What you have to do
Which lines in the data below contain the word "there"? Return each of them.

Records for processing
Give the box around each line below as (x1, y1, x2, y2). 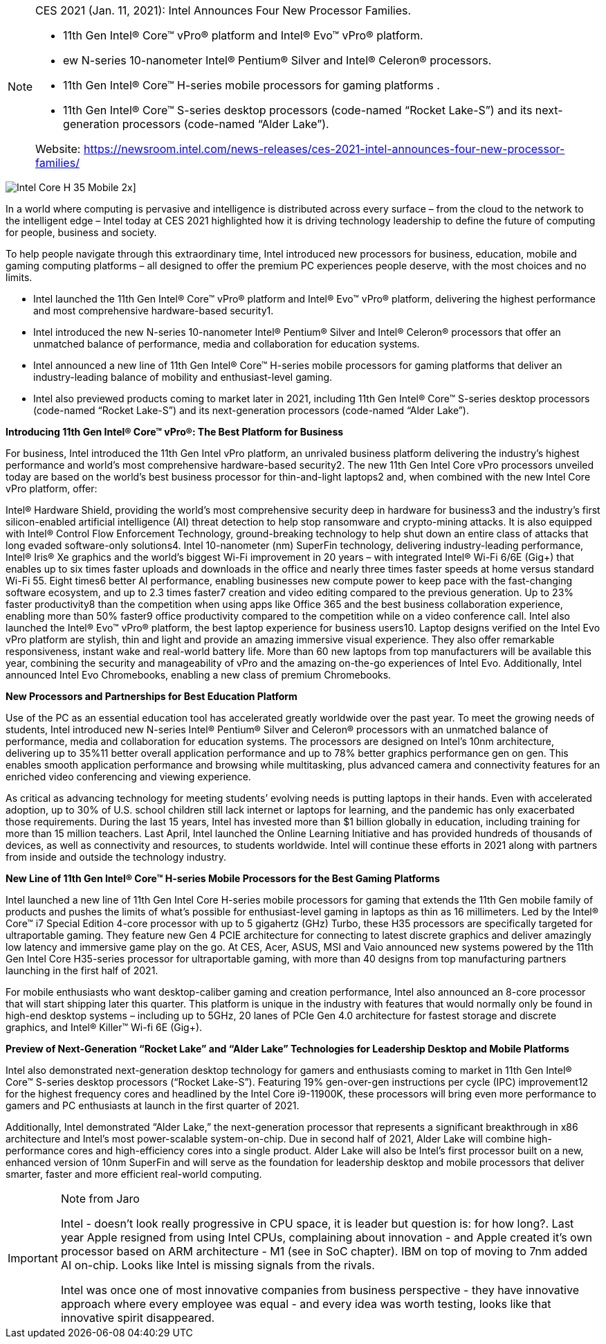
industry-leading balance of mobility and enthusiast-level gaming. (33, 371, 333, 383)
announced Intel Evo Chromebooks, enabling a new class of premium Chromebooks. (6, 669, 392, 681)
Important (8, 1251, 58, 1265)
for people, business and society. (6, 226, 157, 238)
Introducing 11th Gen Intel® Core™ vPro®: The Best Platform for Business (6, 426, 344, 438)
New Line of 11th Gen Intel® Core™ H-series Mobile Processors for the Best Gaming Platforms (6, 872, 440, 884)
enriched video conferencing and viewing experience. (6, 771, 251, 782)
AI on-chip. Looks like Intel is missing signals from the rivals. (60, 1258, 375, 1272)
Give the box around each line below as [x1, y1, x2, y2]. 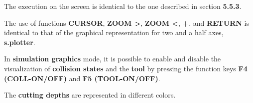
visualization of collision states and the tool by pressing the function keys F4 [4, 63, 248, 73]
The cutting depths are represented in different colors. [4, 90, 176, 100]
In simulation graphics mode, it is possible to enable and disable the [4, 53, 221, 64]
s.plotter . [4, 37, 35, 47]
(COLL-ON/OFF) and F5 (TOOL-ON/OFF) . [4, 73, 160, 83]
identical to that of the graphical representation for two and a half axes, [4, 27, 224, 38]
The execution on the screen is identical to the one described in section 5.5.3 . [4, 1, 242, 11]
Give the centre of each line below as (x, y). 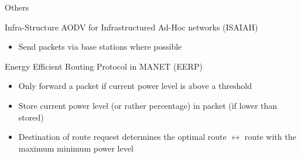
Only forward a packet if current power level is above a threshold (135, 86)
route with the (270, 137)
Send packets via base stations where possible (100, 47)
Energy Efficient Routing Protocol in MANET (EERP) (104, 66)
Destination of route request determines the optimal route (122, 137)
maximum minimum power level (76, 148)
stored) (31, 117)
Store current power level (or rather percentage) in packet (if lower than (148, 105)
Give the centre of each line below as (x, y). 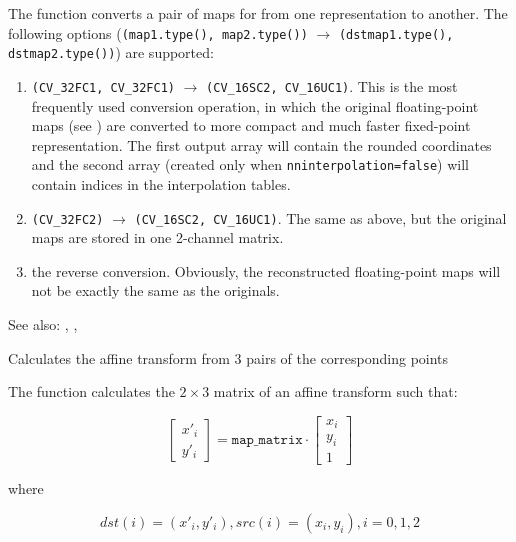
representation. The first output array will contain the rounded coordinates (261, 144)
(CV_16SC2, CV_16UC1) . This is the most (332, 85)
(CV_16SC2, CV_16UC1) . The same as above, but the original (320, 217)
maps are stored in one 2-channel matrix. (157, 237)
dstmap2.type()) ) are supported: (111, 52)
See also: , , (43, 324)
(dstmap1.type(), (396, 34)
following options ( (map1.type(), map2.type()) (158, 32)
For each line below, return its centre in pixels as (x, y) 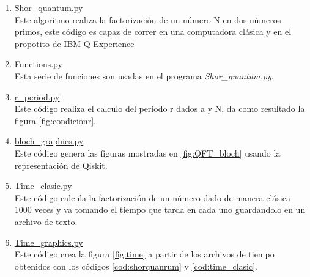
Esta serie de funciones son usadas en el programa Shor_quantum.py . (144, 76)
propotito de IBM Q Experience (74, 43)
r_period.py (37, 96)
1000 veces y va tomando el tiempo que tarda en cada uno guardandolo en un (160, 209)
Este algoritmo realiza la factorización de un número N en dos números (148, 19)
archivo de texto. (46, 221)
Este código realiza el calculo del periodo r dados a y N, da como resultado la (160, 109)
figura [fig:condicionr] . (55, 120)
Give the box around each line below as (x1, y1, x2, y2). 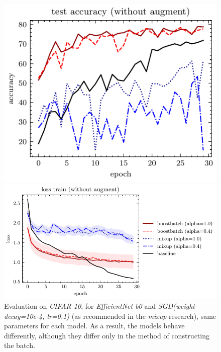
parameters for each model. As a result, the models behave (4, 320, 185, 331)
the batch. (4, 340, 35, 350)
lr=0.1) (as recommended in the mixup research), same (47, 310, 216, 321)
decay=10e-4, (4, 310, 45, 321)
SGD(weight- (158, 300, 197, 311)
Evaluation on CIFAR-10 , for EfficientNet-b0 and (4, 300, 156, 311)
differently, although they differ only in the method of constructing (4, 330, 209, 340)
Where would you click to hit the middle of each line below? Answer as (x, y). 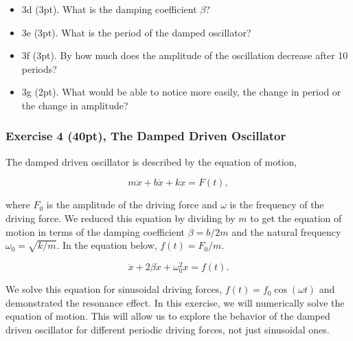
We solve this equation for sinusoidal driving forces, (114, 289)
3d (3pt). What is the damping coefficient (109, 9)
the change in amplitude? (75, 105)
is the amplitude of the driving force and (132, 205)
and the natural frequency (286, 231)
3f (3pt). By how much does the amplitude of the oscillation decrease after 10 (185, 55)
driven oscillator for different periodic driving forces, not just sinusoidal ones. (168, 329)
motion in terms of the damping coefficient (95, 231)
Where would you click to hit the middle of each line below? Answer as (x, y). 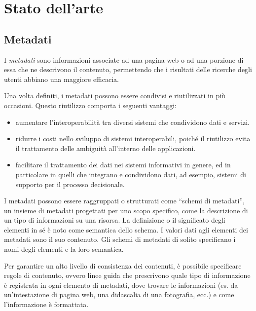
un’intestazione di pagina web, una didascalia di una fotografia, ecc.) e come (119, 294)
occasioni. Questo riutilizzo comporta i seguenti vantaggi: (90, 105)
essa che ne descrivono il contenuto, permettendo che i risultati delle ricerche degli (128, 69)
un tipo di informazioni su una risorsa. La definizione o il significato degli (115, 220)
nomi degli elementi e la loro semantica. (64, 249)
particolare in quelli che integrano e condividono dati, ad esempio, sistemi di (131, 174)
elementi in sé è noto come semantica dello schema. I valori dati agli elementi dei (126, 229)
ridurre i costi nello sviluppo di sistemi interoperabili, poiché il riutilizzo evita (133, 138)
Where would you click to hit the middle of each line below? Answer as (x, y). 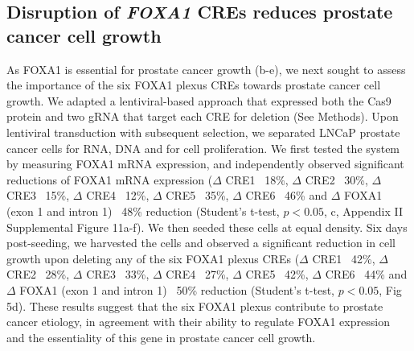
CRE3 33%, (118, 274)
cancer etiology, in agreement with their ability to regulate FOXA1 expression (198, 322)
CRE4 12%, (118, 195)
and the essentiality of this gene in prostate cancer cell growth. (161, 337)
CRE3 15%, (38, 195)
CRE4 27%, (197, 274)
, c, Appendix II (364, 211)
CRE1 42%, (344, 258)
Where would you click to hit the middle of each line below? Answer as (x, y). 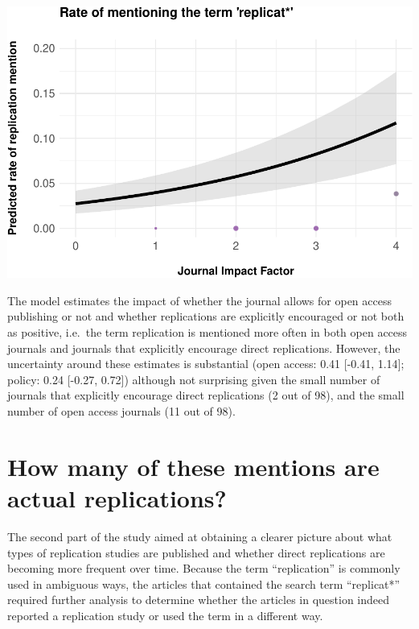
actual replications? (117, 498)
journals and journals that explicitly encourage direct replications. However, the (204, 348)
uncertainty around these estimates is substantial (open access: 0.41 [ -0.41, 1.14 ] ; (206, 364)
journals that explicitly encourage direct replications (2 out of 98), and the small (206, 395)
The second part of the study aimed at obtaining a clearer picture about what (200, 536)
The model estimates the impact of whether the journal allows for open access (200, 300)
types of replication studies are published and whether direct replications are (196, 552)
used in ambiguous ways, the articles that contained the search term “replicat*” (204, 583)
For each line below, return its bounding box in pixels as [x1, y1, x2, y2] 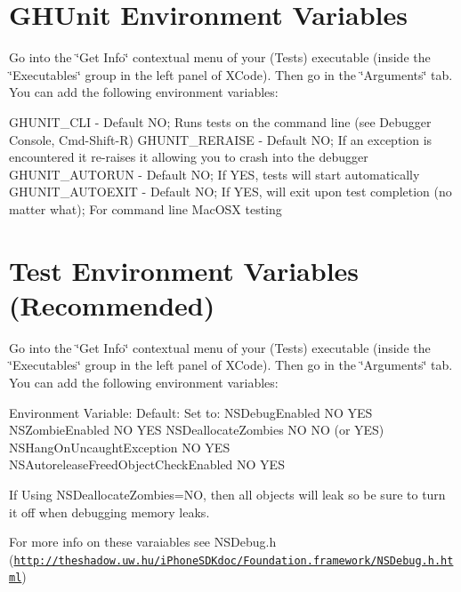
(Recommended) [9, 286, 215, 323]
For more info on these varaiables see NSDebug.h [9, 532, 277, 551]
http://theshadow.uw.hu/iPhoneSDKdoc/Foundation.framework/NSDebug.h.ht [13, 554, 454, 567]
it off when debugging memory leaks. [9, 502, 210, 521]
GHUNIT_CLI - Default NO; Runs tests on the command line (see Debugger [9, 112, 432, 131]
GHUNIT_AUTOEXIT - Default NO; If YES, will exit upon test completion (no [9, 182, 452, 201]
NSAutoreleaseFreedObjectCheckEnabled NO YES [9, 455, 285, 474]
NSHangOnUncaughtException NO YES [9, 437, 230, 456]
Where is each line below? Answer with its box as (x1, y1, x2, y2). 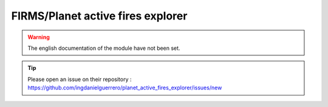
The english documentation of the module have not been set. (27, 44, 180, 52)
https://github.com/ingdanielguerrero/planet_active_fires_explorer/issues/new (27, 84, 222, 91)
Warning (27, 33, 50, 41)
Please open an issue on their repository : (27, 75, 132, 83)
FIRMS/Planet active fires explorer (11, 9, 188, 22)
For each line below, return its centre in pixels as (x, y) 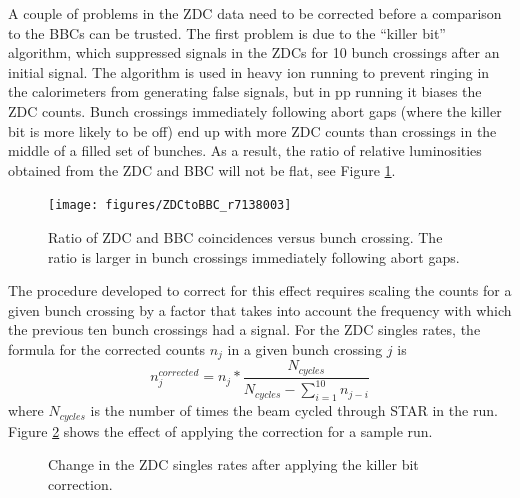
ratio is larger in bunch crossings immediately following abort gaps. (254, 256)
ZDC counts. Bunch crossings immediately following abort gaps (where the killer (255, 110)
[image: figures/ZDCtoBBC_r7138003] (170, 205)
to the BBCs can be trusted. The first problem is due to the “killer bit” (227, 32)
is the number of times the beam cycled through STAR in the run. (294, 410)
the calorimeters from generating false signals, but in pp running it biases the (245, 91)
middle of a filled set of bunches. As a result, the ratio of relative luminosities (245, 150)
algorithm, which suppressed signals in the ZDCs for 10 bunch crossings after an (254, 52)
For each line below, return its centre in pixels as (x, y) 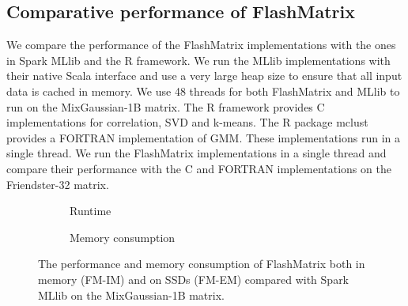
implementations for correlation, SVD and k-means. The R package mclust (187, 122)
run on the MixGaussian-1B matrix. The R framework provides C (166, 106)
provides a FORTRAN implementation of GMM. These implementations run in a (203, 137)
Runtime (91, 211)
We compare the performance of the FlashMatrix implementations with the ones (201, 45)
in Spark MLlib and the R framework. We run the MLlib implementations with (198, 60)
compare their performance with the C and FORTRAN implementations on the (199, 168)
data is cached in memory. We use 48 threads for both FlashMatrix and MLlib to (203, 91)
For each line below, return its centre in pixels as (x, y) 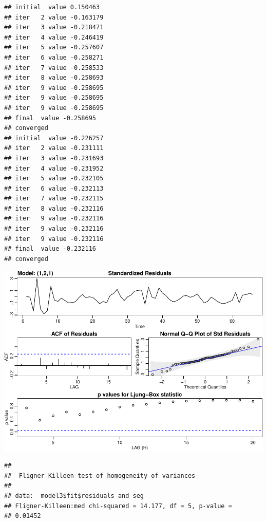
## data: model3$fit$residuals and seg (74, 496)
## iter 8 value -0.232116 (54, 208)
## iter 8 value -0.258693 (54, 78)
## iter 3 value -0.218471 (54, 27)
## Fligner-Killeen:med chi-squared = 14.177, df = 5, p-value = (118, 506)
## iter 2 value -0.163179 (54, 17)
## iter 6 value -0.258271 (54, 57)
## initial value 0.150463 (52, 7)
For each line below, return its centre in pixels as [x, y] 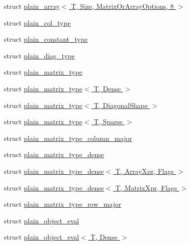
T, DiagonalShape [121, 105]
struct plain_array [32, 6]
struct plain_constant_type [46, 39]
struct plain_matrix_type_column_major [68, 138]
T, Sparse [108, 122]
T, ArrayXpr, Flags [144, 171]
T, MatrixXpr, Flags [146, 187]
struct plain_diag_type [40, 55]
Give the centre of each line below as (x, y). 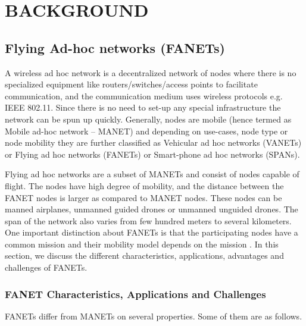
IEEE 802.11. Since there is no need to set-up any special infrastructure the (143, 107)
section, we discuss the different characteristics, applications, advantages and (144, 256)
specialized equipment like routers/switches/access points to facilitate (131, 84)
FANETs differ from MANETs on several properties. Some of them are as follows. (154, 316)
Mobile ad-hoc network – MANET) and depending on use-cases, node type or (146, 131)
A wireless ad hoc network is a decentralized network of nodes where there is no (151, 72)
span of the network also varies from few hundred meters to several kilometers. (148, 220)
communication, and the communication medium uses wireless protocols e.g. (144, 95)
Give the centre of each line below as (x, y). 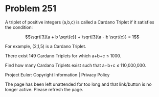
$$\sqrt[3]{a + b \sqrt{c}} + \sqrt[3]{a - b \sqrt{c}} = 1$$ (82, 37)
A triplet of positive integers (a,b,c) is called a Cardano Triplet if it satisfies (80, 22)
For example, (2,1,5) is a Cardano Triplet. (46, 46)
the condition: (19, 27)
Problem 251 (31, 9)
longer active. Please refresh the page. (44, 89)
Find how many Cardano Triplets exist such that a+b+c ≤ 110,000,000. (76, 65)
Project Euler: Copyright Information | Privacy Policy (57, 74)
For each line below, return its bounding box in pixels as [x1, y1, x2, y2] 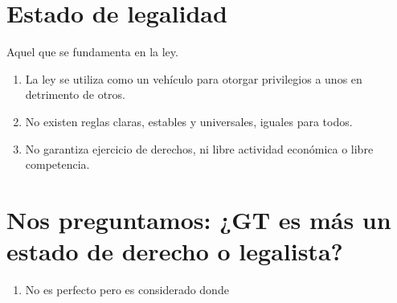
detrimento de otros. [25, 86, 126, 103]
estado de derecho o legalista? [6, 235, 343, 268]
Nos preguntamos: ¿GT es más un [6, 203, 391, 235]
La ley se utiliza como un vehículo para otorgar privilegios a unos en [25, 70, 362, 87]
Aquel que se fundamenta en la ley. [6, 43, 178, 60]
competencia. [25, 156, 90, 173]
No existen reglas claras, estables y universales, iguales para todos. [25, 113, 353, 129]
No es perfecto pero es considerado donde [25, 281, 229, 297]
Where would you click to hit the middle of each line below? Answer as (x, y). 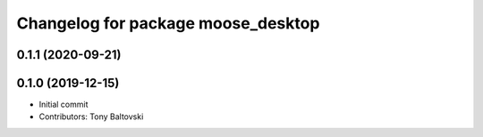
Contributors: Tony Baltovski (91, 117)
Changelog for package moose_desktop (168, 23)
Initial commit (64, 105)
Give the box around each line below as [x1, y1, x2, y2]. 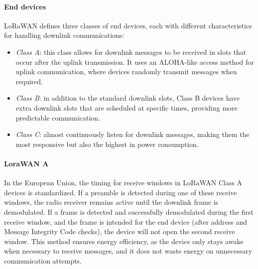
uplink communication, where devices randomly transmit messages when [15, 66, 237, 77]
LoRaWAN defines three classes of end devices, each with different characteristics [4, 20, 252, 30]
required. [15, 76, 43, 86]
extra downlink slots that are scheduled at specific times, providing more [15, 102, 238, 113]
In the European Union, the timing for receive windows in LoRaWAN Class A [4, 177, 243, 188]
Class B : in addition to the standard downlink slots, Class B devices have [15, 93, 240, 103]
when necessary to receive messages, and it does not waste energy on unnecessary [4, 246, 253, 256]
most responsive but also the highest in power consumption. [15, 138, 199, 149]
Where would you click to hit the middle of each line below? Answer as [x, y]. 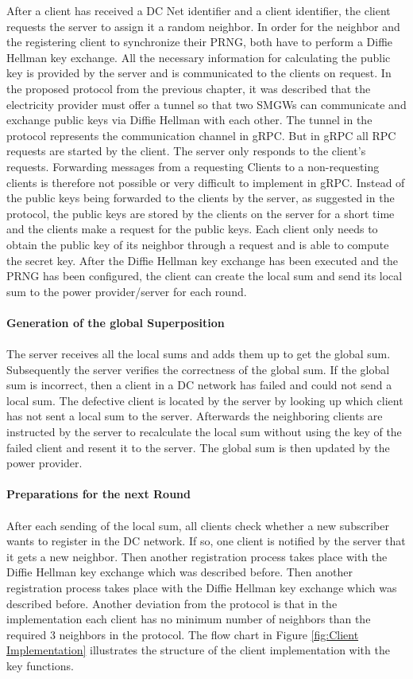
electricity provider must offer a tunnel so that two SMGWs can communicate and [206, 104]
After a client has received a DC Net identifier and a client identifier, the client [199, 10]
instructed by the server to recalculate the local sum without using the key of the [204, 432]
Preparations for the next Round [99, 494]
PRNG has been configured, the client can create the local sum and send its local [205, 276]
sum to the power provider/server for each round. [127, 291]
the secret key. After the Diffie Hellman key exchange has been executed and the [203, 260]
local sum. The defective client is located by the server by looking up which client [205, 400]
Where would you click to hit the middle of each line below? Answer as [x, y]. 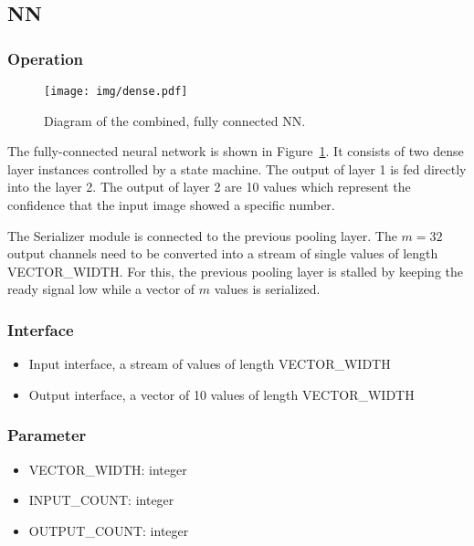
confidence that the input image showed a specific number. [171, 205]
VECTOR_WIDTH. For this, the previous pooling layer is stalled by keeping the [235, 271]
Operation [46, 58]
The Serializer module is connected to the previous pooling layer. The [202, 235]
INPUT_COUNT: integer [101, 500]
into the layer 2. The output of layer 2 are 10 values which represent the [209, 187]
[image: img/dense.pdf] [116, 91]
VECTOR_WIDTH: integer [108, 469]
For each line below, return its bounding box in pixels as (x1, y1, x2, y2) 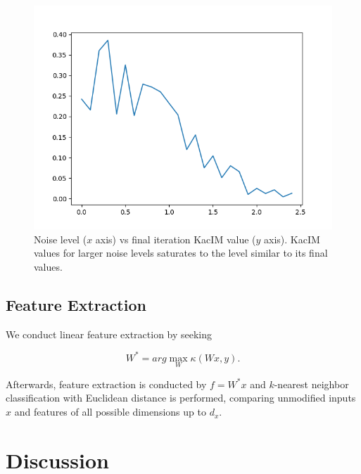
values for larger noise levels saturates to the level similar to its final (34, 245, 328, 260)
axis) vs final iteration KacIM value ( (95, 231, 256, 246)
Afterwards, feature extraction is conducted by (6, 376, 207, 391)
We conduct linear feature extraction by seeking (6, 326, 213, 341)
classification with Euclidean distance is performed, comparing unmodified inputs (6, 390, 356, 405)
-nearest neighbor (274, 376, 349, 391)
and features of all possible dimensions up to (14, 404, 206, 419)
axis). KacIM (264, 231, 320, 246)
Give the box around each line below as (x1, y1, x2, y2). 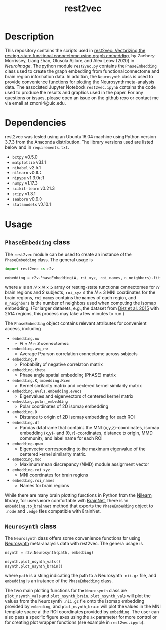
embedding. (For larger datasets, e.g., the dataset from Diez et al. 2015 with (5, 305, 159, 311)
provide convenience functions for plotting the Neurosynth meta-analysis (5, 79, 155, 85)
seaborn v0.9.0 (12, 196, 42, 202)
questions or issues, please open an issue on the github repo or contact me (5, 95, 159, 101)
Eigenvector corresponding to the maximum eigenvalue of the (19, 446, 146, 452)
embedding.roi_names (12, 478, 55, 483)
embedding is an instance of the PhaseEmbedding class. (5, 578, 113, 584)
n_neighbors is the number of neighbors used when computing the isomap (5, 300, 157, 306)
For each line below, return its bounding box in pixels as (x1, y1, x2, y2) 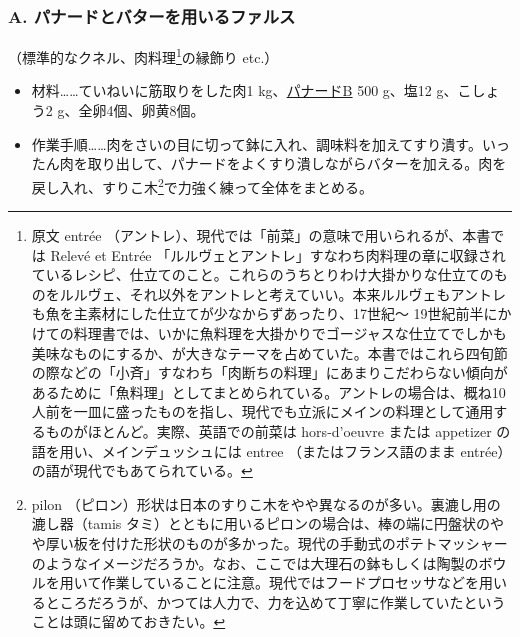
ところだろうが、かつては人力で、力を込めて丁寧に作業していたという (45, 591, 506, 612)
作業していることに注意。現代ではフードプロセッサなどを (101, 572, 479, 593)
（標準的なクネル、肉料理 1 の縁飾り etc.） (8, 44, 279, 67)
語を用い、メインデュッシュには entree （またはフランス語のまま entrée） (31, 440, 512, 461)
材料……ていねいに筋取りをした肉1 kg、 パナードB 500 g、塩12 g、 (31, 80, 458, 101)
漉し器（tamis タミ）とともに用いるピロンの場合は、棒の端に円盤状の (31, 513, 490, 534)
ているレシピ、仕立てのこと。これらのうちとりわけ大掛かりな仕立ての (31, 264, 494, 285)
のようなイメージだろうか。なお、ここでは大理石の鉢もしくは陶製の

Answer to this task
IEEE 802.11. Since there is no need to set-up any special infrastructure the (143, 107)
A wireless ad hoc network is a decentralized network of nodes where there is no (151, 72)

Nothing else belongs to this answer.